53 infrastructureRef:
54 apiVersion: infrastructure.cluster.x-k8s.io/v1beta1
55 kind: VSphereMachineTemplate
56 name: tkg-mgmt-worker
Change line 56 to the new VsphereMachineTemplate CRD we created earlier.
53 infrastructureRef:
54 apiVersion: infrastructure.cluster.x-k8s.io/v1beta1
55 kind: VSphereMachineTemplate
56 name: tkg-mgmt-worker-new
Save and quit. You’ll notice that a new VM will immediately start being cloned in vCenter. Wait for it to complete, this new VM is the new worker with the updated CPU and memory sizing and it will replace the current worker node. Eventually, after a few minutes, the old worker node will be deleted and you will be left with a new worker node with the updated CPU and RAM specified in the new VSphereMachineTemplate.

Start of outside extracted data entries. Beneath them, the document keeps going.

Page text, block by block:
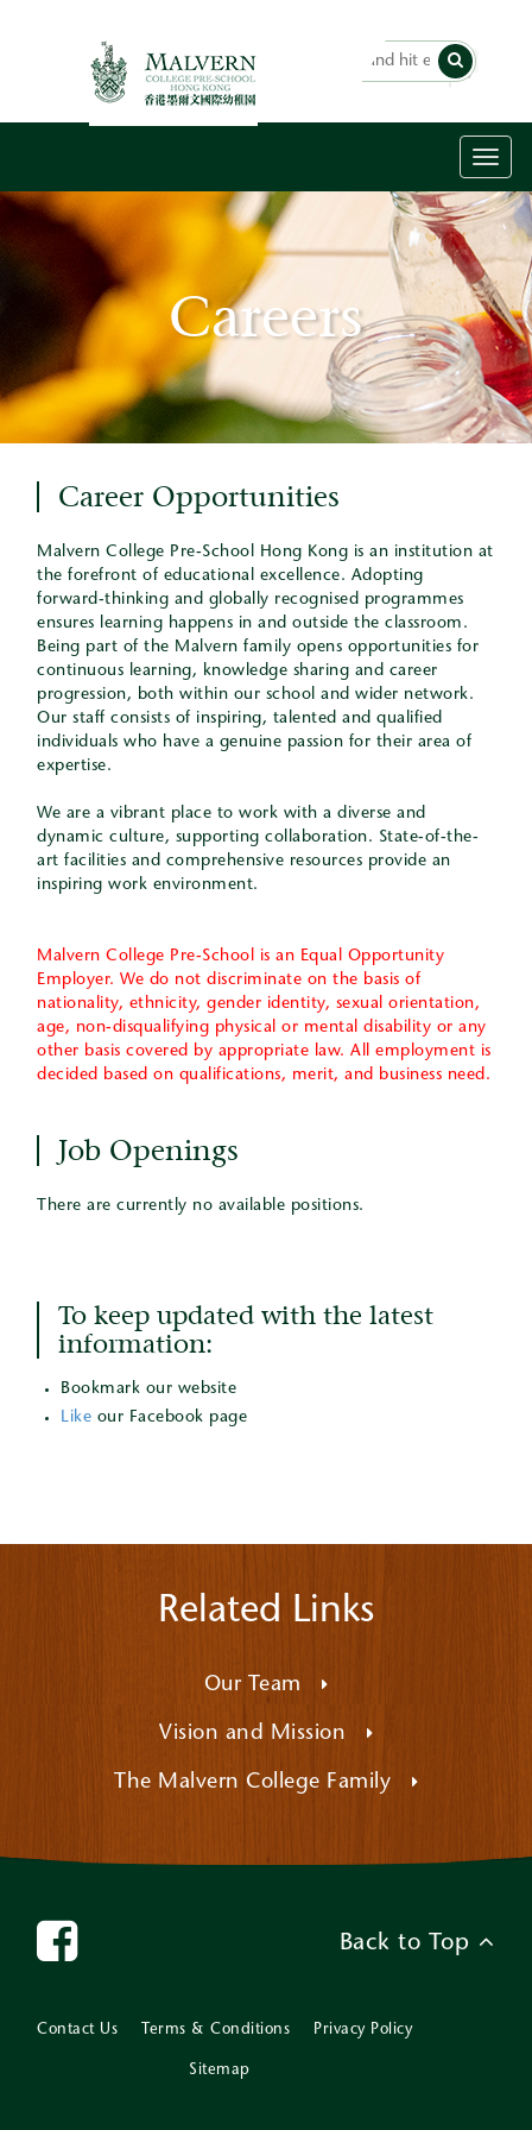
Toggle
Careers
Career Opportunities
Malvern College Pre-School Hong Kong is an institution at
the forefront of educational excellence. Adopting
forward-thinking and globally recognised programmes
ensures learning happens in and outside the classroom.
Being part of the Malvern family opens opportunities for
continuous learning, knowledge sharing and career
progression, both within our school and wider network.
Our staff consists of inspiring, talented and qualified
individuals who have a genuine passion for their area of
expertise.
We are a vibrant place to work with a diverse and
dynamic culture, supporting collaboration. State-of-the-
art facilities and comprehensive resources provide an
inspiring work environment.
Malvern College Pre-School is an Equal Opportunity
Employer. We do not discriminate on the basis of
nationality, ethnicity, gender identity, sexual orientation,
age, non-disqualifying physical or mental disability or any
other basis covered by appropriate law. All employment is
decided based on qualifications, merit, and business need.
Job Openings
There are currently no available positions.
To keep updated with the latest
information:
Bookmark our website
Like our Facebook page
Related Links
Our Team
Vision and Mission
The Malvern College Family
Back to Top
Contact Us Terms & Conditions Privacy Policy
Sitemap
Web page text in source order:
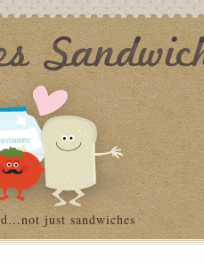
just sandwiches
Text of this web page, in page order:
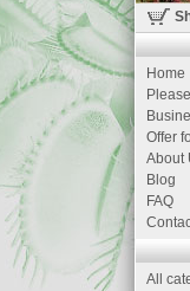
Home
Offer
About
Blog
FAQ
All
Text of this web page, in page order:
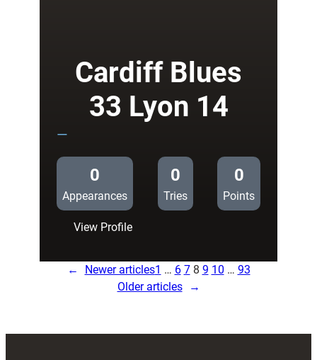
Cardiff Blues
33 Lyon 14
—
0
Appearances
0
Tries
0
Points
View Profile:
Blues
33
Lyon
← Newer articles1 … 6 7 8 9 10 … 93
Older articles
→
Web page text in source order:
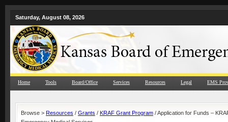
Saturday, August 08, 2026
Home Tools Board/Office Services Resources Legal EMS
Browse > Resources / Grants / KRAF Grant Program / Application for Funds –
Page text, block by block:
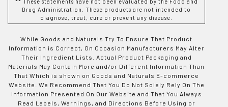
Drug Administration. These products are not intended to
diagnose, treat, cure or prevent any disease.
While Goods and Naturals Try To Ensure That Product
Information is Correct, On Occasion Manufacturers May Alter
Their Ingredient Lists. Actual Product Packaging and
Materials May Contain More and/or Different Information Than
That Which is shown on Goods and Naturals E-commerce
Website. We Recommend That You Do Not Solely Rely On The
Information Presented On Our Website and That You Always
Read Labels, Warnings, and Directions Before Using or
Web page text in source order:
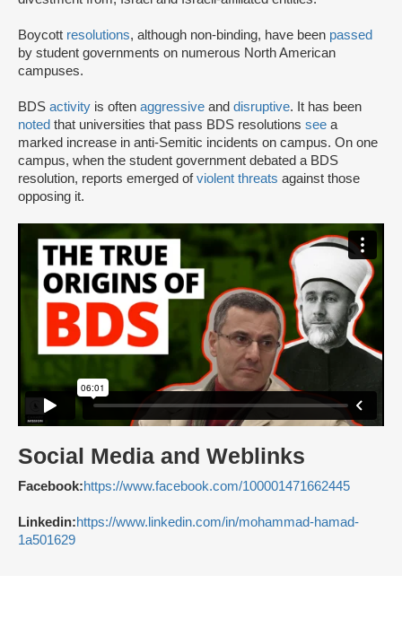
Boycott resolutions, although non-binding, have been passed
by student governments on numerous North American
campuses.
BDS activity is often aggressive and disruptive. It has been
noted that universities that pass BDS resolutions see a
marked increase in anti-Semitic incidents on campus. On one
campus, when the student government debated a BDS
resolution, reports emerged ofviolent threats against those
opposing it.
Social Media and Weblinks
Facebook:https://www.facebook.com/100001471662445
Linkedin:https://www.linkedin.com/in/mohammad-hamad-
1a501629
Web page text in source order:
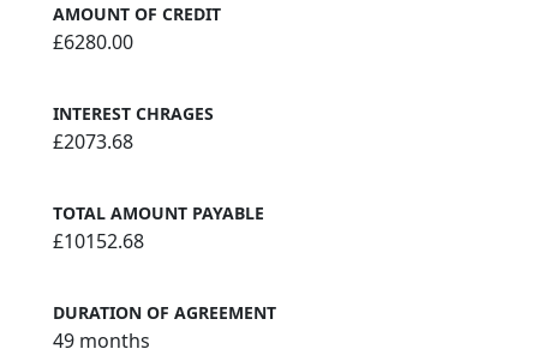
AMOUNT OF CREDIT
£6280.00
INTEREST CHRAGES
£2073.68
TOTAL AMOUNT PAYABLE
£10152.68
DURATION OF AGREEMENT
49 months
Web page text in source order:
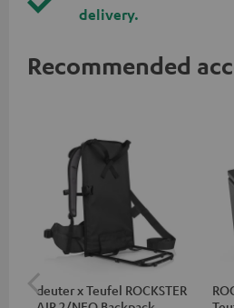
delivery.
Recommended
deuter x Teufel ROCKSTER
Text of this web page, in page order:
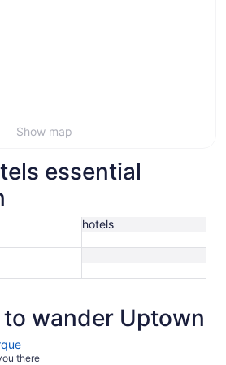
Show map
essential
hotels
wander Uptown
there
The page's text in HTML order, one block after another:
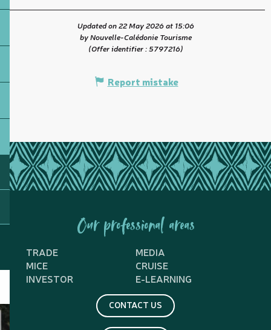
Updated on 22 May 2026 at 15:06
by Nouvelle-Calédonie Tourisme
(Offer identifier :5797216)
Report mistake
Our professional areas
TRADE
MEDIA
MICE
CRUISE
INVESTOR
E-LEARNING
CONTACT US

Scaling Control Plane Nodes
Scaling the control plane nodes is similar.
k get vspheremachinetemplates.infrastructure.cluster.x-k8s.io -n tkg-system tkg-mgmt-control-plane -o yaml > tkg-mgmt-control-plane-new.yaml
Edit the file and perform the same steps as the worker nodes.

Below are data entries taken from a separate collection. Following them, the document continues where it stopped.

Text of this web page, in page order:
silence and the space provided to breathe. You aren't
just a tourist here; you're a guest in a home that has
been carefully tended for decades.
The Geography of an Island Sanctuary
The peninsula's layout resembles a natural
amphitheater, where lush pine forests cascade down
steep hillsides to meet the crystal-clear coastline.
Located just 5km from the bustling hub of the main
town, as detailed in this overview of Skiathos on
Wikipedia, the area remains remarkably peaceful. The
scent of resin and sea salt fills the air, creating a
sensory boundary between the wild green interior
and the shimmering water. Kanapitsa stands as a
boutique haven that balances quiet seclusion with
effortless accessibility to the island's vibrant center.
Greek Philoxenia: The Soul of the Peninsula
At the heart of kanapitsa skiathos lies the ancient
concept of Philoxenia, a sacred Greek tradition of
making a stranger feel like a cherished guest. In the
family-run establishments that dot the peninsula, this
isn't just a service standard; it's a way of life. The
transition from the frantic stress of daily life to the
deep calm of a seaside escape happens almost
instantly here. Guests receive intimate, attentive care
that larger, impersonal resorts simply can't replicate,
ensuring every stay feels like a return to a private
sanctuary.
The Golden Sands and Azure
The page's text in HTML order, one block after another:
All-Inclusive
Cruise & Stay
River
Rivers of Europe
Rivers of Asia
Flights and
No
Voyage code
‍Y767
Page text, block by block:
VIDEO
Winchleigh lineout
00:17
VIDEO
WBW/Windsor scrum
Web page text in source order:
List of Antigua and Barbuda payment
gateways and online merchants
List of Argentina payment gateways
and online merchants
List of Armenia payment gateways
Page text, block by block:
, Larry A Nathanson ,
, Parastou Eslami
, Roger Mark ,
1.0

You’ll notice that there is no MachineDeployment for the control plane node for a TKG Management Cluster. Instead we have to edit the CRD named KubeAdmControlPlane.
Run this command
k get kubeadmcontrolplane -A
NAMESPACE NAME CLUSTER INITIALIZED API SERVER AVAILABLE REPLICAS READY UPDATED UNAVAILABLE AGE VERSION
tkg-system tkg-mgmt-control-plane tkg-mgmt true true 1 1 1 0 21h v1.22.9+vmware.1
Now we can edit it
k edit kubeadmcontrolplane -n tkg-system tkg-mgmt-control-plane
Change the section under spec.machineTemplate.infrastructureRef, around line 106.
102 machineTemplate:
103 infrastructureRef:
104 apiVersion: infrastructure.cluster.x-k8s.io/v1beta1
105 kind: VSphereMachineTemplate
106 name: tkg-mgmt-control-plane
107 namespace: tkg-system
Change line 106 to
102 machineTemplate:
103 infrastructureRef:
104 apiVersion: infrastructure.cluster.x-k8s.io/v1beta1
105 kind: VSphereMachineTemplate
106 name: tkg-mgmt-control-plane-new
107 namespace: tkg-system
Save the file. You’ll notice that another VM will start cloning and eventually you’ll have a new control plane node up and running. This new control plane node will replace the older one. It will take longer than the worker node so be patient.
Hey Hugo, really like the blog, I have been trying this with TKGm 2.1 and this method does not seem to work anymore
Thanks Rolf, I’ve not tried this with 2.1, will do sometime this weekend and let you know.
Did you deploy a TKG 2.1 cluster using cluster class instead of legacy?